Sin embargo, el arte presentado no se queda sólo en Sudamérica, pues hay obras enviadas desde México, Hawaii, Costa Rica y España. “Es una muestra muy amplia”, afirma Giraldo.
Además de por la enorme cantidad de artistas, la exposición destaca por las diferentes técnicas utilizadas: podemos ver inteligencia artificial, collage digital, arte analógico intervenido por herramientas digitales e incluso realidad aumentada. El curador continúa: “Estamos hablando de artistas multidisciplinarios que trabajan con escultura, óleo, acrílico; pero también con computadoras, códigos y aplicaciones móviles”.
Posiblemente esta sea una de las características más importantes de la exposición que se llevó a cabo en el Ágora Bogotá. En un nicho donde tokens no fungibles (NFT) se han visto salpicados de numerosas polémicas y tildados de banalidad especulativa, un puñado de personas con sensibilidad artística y una larga trayectoria a sus espaldas, Aprovecha la oportunidad para mostrarle al mundo que el arte digital tiene valor.
Más que arte NFT, simplemente arte
Giraldo señala que, aunque el mercado insiste en discutir si los tokens NFT pueden ser considerados arte, los artistas digitales siguen trabajando para que se reconozca su ingenio. “Los artistas han adoptado la tecnología en su proceso creativo y comercial, siendo las NFT las que les permiten rastrear su trabajo. Lo que queda en la cadena de bloques es simplemente el registro de que ellos son los creadores”.
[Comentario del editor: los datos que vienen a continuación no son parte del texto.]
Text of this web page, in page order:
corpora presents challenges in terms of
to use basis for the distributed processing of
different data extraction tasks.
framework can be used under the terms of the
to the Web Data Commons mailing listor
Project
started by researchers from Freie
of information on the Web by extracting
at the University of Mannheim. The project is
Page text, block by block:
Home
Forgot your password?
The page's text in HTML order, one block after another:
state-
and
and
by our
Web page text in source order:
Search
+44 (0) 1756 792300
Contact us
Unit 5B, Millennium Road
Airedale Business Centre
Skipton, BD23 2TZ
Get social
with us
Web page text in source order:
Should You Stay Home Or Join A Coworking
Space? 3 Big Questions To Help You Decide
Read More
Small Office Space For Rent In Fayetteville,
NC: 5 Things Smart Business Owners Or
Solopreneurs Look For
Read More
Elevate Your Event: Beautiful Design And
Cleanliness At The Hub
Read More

Uno de los artistas seleccionados para la exposición, rebuznar, tiene la misma línea de pensamiento. Según su perspectiva, hay una eterna lucha entre tecnología y arte: “Surge una nueva tecnología, algunos artistas la usan y los demonizan”. Mientras hablamos, utiliza la fotografía como ejemplo de resistencia al cambio en el arte.
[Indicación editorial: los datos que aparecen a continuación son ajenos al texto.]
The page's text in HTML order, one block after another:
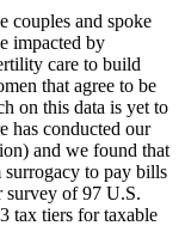
couples and spoke
impacted by
care to build
that agree to be
on this data is yet to
has conducted our
and we found that
to pay bills
survey of 97 U.S.
tax tiers for taxable
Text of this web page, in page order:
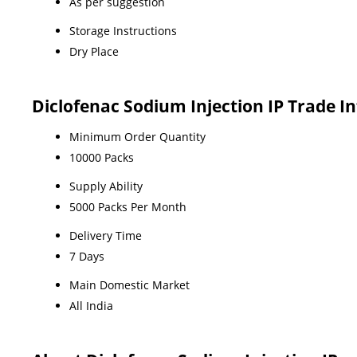
Storage Instructions
Dry Place
Diclofenac Sodium Injection IP Trade
Minimum Order Quantity
10000 Packs
Supply Ability
5000 Packs Per Month
Delivery Time
7 Days
Main Domestic Market
All India
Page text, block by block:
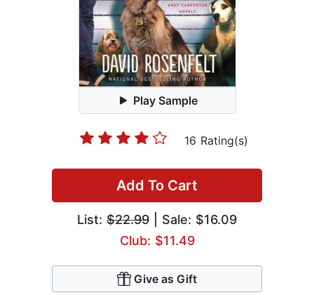
Play Sample
16 Rating(s)
Add To Cart
List: $22.99 | Sale: $16.09
Club: $11.49
Give as Gift
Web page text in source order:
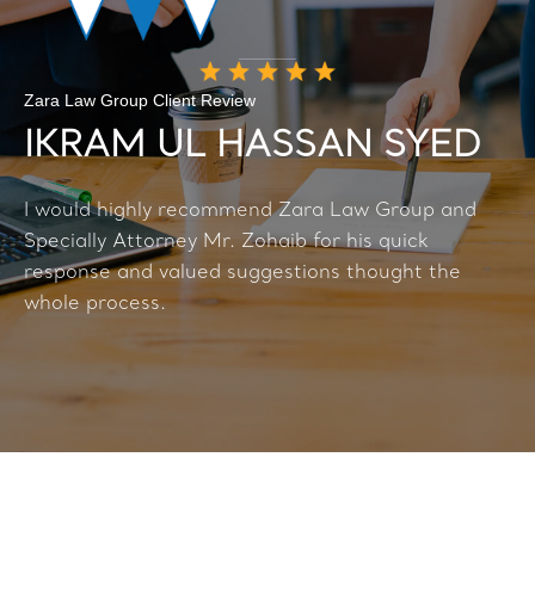
Zara Law Group Client Review
IKRAM UL HASSAN SYED
I would highly recommend Zara Law Group and
Specially Attorney Mr. Zohaib for his quick
response and valued suggestions thought the
whole process.
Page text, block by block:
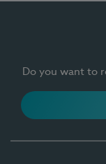
Do you want to
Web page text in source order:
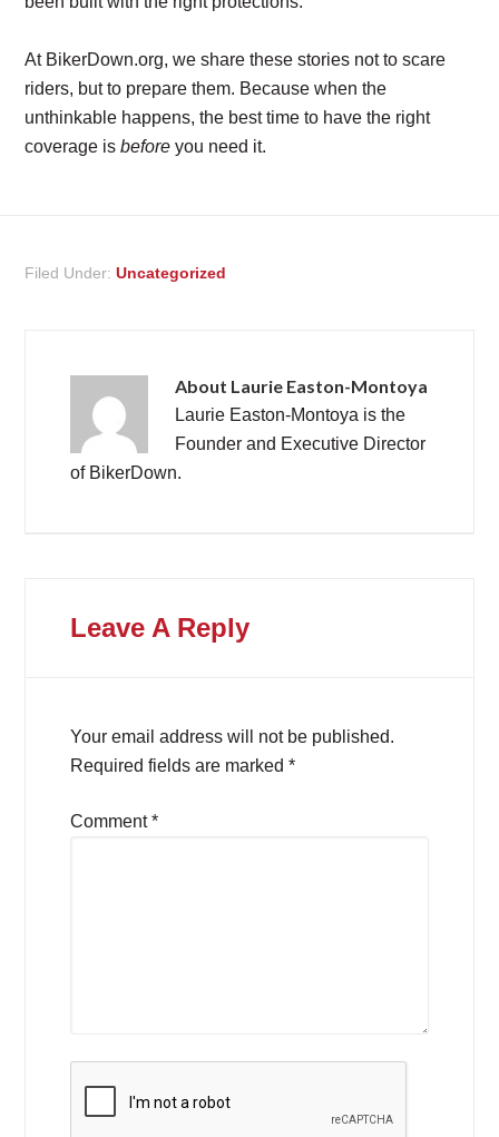
At BikerDown.org, we share these stories not to scare
riders, but to prepare them. Because when the
unthinkable happens, the best time to have the right
coverage isbefore you need it.
Filed Under:Uncategorized
About Laurie Easton-Montoya
Laurie Easton-Montoya is the
Founder and Executive Director
of BikerDown.
Leave A Reply
Your email address will not be published.
Required fields are marked*
Comment*
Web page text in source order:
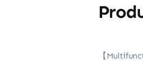
【
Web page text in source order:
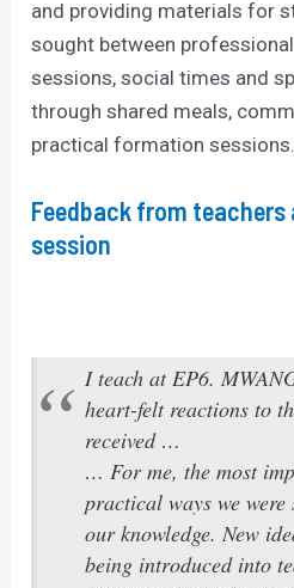
and providing materials for
sought between
sessions, social times and
through shared meals,
practical formation sessions.
Feedback from
session
I teach at EP6.
heart-felt reactions to
received …
… For me, the most
practical ways we were
our knowledge. New
being introduced into
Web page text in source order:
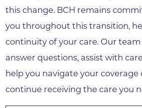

En un principio eran los pintores los que se encargaban de realizar retratos realistas. Pero, con la llegada de la cámara, se vieron obligados a reinventar su trabajo. A lo largo de los años, los fotógrafos quisieron que su trabajo fuera reconocido como arte y lo lograron después de mucha lucha. En este contexto, Bray señala que las exploraciones y la sensibilidad personal del artista son las que determinan la calidad de una obra.
Hoy en día la fotografía se ha generalizado. Todo el mundo tiene cámaras en su teléfono y se toman millones de fotos al día. Un puñado de ellos pueden considerarse profesionales, mientras que unos pocos se aceptan como obras de arte. Este es el caso de todo, incluido el arte digital y las NFT..
Bray, artista digital y diseñador industrial.
Fabián Buitrago, artista colombiano, suma a esta conversación la idea de que “la tecnología siempre ha sido una limitación para el artista”. Nos cuenta que, remontándonos a la época en que aparecieron los primeros óleos, ya se decía ampliamente que quien no sabía crear sus propios pigmentos no era un verdadero artista. Hoy la realidad es muy distinta, el artista ha aceptado la posibilidad de ayudarse de la tecnología.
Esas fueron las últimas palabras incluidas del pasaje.